Mutations in the CFTR gene result in cystic fibrosis in humans, a condition in which abnormal secretions are present in the lungs, pancreas, and sweat glands. The gene was mapped to a 500-kb region on chromosome 7 containing three candidate genes.

Using your knowledge of the disease symptoms, how would you distinguish between the candidate genes to decide which is most likely to encode the CFTR gene?

Understanding gene function is crucial for identifying the CFTR gene. Genes encode proteins that perform specific functions in the body. The CFTR gene is responsible for producing the cystic fibrosis transmembrane conductance regulator protein, which regulates chloride ions across cell membranes. Analyzing the expression patterns of the candidate genes in tissues affected by cystic fibrosis can help determine which gene is likely to be CFTR.
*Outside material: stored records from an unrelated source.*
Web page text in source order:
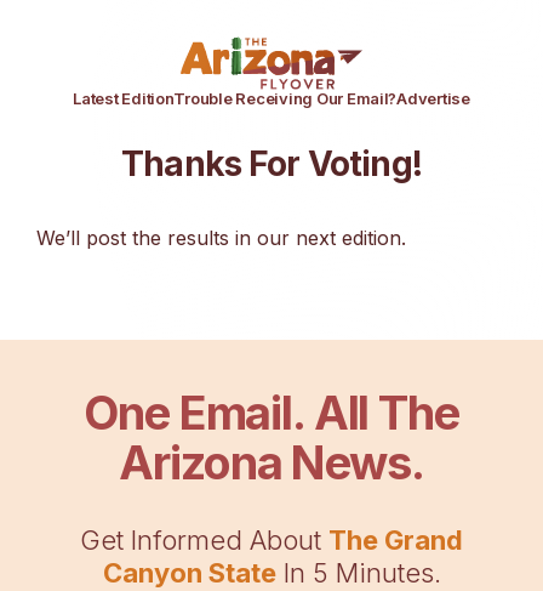
Latest EditionTrouble Receiving Our Email?Advertise
Thanks For Voting!
We’ll post the results in our next edition.
One Email. All The
Arizona News.
Get Informed About The Grand
Canyon StateIn 5 Minutes.
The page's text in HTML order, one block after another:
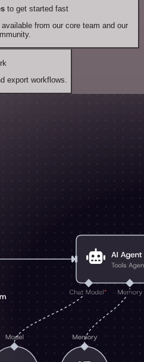
to get started fast
from our core team and our
export workflows.
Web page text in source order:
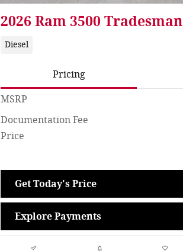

Mutations in the CFTR gene lead to cystic fibrosis, so analyzing the types of mutations present in the candidate genes is essential. This includes looking for known pathogenic mutations associated with cystic fibrosis. By comparing the mutation profiles of the candidate genes with those documented in cystic fibrosis patients, one can identify which gene is most likely to be the CFTR gene.

Phenotypic correlation involves linking genetic information to observable traits or symptoms. In cystic fibrosis, symptoms such as lung infections and pancreatic insufficiency are key indicators. By examining which candidate gene's expression correlates with these symptoms in affected individuals, researchers can infer which gene is responsible for the disease, thereby narrowing down the candidates to the CFTR gene.